You guys whine that you wouldnt stop for the police if you were working municipally, but Im sure you would be the first ones to call the police if your plow truck was stolen.

Everybody has a job to do, and the police have one to do also.


----------



## 7d9_z28 (Dec 3, 2010)

i had an 89 chevy shortbed 4x4, and my friend rear ended me with his 92 chevy, and it bent my back bumper down 90 degrees. so temporarily i put my plate in the back window like everyone else ( so it would be visible) and i got pulled over for that. argued with the cop about what to do and she agreed it was smarter than leaving it on the bumper pointed at the road, and let me off as long as i moved it. so i used self tappers to hold it up under the tailgate. 

thought it was kinda stupid, because i made it that much more visible, but either way

i was also told by a MSP officer that the trailer hitch ball mounted in the bumper (IN THE FACTORY HOLE) was in the way of the plate and was technically illegal too


----------



## dlcs (Sep 2, 2004)

I haven't had a front plate since 2006. When I bought my new truck in 2007 the dealer suggested i get new plates because my front one was missing. I said just put the rear one on, never have been messed with, knock on wood. LOL Even in the winter with my salt spreader blocking the rear plate. Of course most of the cops know who I am from just seeing me around, I think thats why they don't hassle me.


----------



## elite1msmith (Sep 10, 2007)

why not just move your plate....i did mine a few years ago. its not that big of a deal and there are plenty of methods of attaching the plate to your spreader. is the cop an ass? well did he give you a ticket. law says plate has to be vissible. this is not hard to understand or to do. so why not just eliminate the problem. i dont need my salt truck getting pulled over in a snow storm. 

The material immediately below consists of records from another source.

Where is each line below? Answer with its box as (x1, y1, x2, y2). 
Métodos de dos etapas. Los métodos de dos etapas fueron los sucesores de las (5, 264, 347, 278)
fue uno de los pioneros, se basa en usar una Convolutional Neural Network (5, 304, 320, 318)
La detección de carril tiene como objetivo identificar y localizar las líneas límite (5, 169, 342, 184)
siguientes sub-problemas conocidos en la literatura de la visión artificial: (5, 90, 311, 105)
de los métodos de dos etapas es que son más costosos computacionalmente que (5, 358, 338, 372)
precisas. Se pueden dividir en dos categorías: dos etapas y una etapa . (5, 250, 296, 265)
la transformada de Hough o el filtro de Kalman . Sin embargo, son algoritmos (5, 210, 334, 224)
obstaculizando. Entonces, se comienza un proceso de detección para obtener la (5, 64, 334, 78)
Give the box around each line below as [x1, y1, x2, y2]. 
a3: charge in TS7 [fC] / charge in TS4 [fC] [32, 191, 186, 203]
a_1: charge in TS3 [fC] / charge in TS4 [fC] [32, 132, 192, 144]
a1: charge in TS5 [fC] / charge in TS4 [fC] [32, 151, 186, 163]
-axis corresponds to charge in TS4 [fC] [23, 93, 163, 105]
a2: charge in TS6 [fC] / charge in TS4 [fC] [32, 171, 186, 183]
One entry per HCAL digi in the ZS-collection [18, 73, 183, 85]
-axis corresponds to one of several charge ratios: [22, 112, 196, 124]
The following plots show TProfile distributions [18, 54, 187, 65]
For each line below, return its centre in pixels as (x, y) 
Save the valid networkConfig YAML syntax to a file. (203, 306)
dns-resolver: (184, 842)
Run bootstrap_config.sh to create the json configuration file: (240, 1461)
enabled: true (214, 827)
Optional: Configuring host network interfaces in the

the plate thing is just a reason to get pulled over. first give him the reason...next he wil find something else to get you on.... next thing you know, the cop will want to crawl under the truck to inspect it, or the guy in the drivers seat doesnt know his DL is suspended. you dont need these problems before a storm, during a storm or after a storm...so why not just go out to your truck, move the plate, and cross it off the list


----------



## Mr.Markus (Jan 7, 2010)

hairygary;1177177 said:


> The guy lets you off with a warning and you whine like this. He has a job to do, and obviously he couldnt see your plate or your expiration, without stopping you.
> 
> You guys whine that you wouldnt stop for the police if you were working municipally, but Im sure you would be the first ones to call the police if your plow truck was stolen.
> 
> Everybody has a job to do, and the police have one to do also.

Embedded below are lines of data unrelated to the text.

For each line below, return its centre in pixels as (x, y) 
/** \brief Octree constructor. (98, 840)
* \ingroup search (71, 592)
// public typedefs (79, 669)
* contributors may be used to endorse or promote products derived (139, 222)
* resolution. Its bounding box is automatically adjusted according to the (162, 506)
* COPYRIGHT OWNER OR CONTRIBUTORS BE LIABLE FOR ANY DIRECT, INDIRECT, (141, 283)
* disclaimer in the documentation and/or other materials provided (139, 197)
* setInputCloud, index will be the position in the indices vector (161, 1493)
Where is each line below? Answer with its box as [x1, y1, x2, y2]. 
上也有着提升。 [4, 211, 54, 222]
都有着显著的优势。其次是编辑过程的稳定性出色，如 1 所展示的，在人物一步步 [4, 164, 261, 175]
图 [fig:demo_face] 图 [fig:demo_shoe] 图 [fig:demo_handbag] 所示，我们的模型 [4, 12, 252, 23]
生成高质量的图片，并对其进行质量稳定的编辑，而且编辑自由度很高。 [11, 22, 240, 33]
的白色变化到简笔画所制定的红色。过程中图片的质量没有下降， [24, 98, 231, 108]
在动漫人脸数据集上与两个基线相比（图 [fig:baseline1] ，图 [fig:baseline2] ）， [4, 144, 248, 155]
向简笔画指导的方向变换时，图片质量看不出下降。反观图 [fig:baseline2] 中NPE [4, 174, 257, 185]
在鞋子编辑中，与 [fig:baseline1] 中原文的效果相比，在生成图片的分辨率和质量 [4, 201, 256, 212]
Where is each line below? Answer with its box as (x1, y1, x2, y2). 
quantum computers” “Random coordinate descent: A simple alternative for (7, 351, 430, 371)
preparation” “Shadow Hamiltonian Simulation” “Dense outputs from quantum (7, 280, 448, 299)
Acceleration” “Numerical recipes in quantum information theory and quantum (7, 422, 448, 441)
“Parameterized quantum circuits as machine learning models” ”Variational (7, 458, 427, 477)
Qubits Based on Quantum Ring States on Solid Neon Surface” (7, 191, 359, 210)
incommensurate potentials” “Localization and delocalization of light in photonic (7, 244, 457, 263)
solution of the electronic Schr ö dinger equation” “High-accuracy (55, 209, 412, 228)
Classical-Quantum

I agree.............. If he "was a jerk" your wallet would be lighter. Sounds like his Christmas Goose put him in a good mood.You should send him a card of thanks, apology, and picture of your plate moved to a better location.


----------



## Dr Who (Dec 16, 2010)

hairygary;1177177 said:


> The guy lets you off with a warning and you whine like this. He has a job to do, and obviously he couldnt see your plate or your expiration, without stopping you.
> 
> You guys whine that you wouldnt stop for the police if you were working municipally, but Im sure you would be the first ones to call the police if your plow truck was stolen.
> 
> Everybody has a job to do, and the police have one to do also.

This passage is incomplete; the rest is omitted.